Error fetching custom templates

If you think your template may be useful for the broader community, you can have more visibility by including it in the community-contributed project templates repository. Feel free to open a pull request and we will validate it.

If you are working in a dedicated RenkuLab deployment and your local community needs the templates, you should contact the administrators to include your repository in the RenkuLab template source through the renku-values file.

There are times where you may have many users that each need to create their own repository, but some of the parameters are shared across all the repositories. An example could be in a course where each student needs their own repository, but all should use the same template and metadata.

For this case, it is possible to generate a project-creation link containing metadata embedded in a query parameter. When that link is entered in a web browser, the UI will automatically fetch the required information and pre-fill the fields.

To create a shareable link, start by filling in all the fields as you would do when creating a new project. Instead of clicking on Create project, click on the dropdown on the right side of the same button and then on Create link.

You should see a modal dialog where you can select which fields to include in the metadata. Some may not be clickable (no value provided), and others are deselected by default. The URL updates in real-time and can be copied to share with others.

Custom template source

Note

You can include any of the listed fields in the link, but you should be careful when including namespace and visibility. Your user namespace cannot be available to any other users, and group namespaces may require specific permission. The visibility is generally tied to the namespace visibility, although private should always be available since it is the most restrictive one.

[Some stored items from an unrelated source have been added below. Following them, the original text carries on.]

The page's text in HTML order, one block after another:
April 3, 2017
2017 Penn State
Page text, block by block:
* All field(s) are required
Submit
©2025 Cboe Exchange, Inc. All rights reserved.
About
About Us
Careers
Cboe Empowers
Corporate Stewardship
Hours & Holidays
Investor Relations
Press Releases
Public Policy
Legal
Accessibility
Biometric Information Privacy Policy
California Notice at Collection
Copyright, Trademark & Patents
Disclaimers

It would be best to prefer fixed references for custom template repositories, especially when selecting a template and providing values for variables. This means commits and tags are a good choice, while branches are not. Otherwise, the template or the variables may change in a later version, resulting in a corrupted link.

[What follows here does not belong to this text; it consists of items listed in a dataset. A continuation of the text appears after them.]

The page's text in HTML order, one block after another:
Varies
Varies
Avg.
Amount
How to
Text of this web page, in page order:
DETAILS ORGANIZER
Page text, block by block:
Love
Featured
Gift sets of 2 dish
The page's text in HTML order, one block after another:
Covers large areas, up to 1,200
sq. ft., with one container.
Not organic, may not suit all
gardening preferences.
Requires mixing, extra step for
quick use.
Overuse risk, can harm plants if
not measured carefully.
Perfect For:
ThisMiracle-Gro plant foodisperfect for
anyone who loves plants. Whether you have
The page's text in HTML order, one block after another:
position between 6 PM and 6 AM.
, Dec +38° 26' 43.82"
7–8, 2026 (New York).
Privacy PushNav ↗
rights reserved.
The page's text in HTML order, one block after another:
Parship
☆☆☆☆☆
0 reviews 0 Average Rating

The shareable link generation process is trivial but not intuitive since the base64 encoded string obfuscates the details (we do that to prevent problems with special chars in the URL).

If you need to to compute the shareable links programmatically, all you need is to create a dictionary with the necessary information, serialize it to a Json string, and base64 encode it.

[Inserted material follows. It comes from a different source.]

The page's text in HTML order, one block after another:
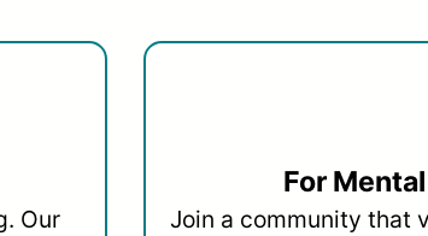
Our
For
Join a community that
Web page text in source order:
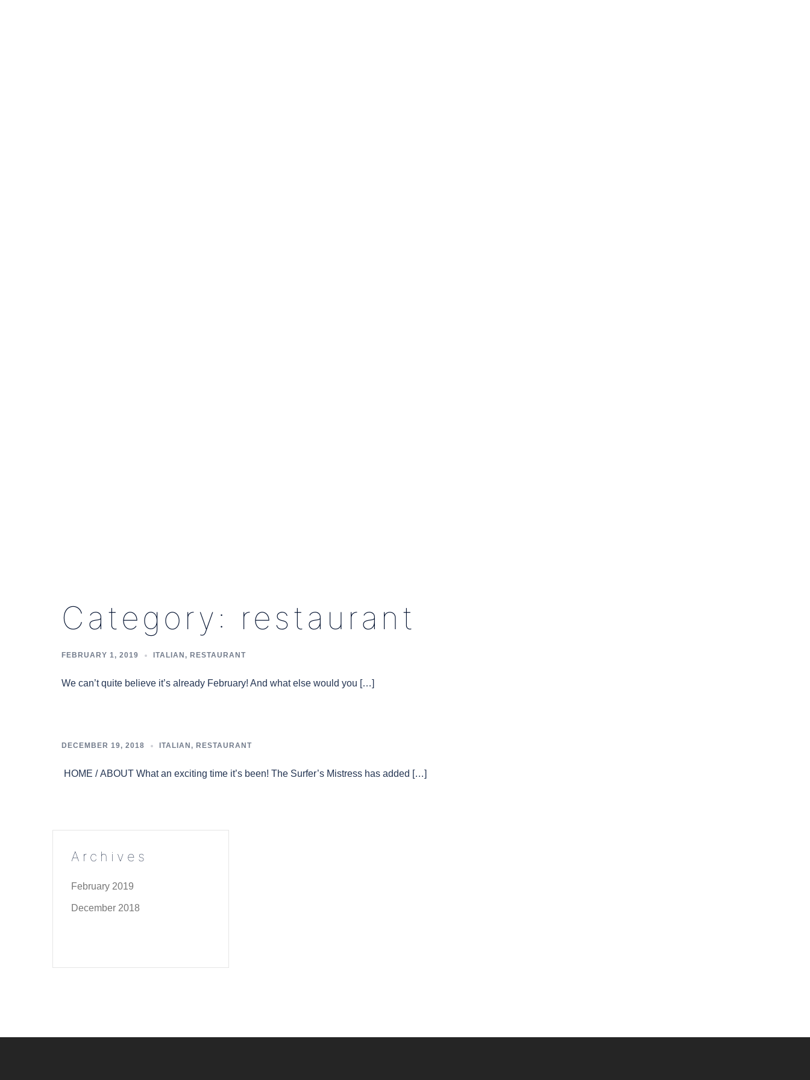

We use the stringify function from the JavaScript JSON object to serialize the dictionary, and a minor variation of the JavaScript btoa function to base64 encode the string. You can use them as a reference. All the major programming languages have a straight equivalent in their base packages.

The structure of the dictionary is the following:

{
  "title": <string>,
  "namespace": <string>,
  "visibility": <string>,
  "url": <string>,
  "ref": <string>,
  "template": <string>,
  "variables": {
    <variable_name>: <string>
  }
}

Here is an example with Python:

# 1. Create a dictionary with all the required data

raw_data = {
  "title":"test",
  "url":"https://github.com/SwissDataScienceCenter/renku-project-template",
  "ref":"0.1.17",
  "template":"Custom/python-minimal",
  "variables": {
    "description":"test description"
  }
}

# 2. Serialize to a string

import json
serialized_data = json.dumps(raw_data)

# 3. Encode in base64
import base64
data = base64.b64encode(str.encode(serialized_data))

# 4. Use the output to compose the URL
print(data)

> b'eyJ0aXRsZSI6ICJ0ZXN0IiwgInVybCI6ICJodHRwczovL2dpdGh1Yi5jb20vU3dpc3NEYX
  RhU2NpZW5jZUNlbnRlci9yZW5rdS1wcm9qZWN0LXRlbXBsYXRlIiwgInJlZiI6ICIwLjEuMT
  ciLCAidGVtcGxhdGUiOiAiQ3VzdG9tL3B5dGhvbi1taW5pbWFsIiwgInZhcmlhYmxlcyI6IH
  siZGVzY3JpcHRpb24iOiAidGVzdCBkZXNjcmlwdGlvbiJ9fQ=='

# The link will be
# https://<renkulab_url>/projects/new?data=eyJ0aXRs...biJ9fQ==

The final string may be slightly different based on the specific library used or the local settings (E.G., including spaces in the serialized object string, produces extra characters).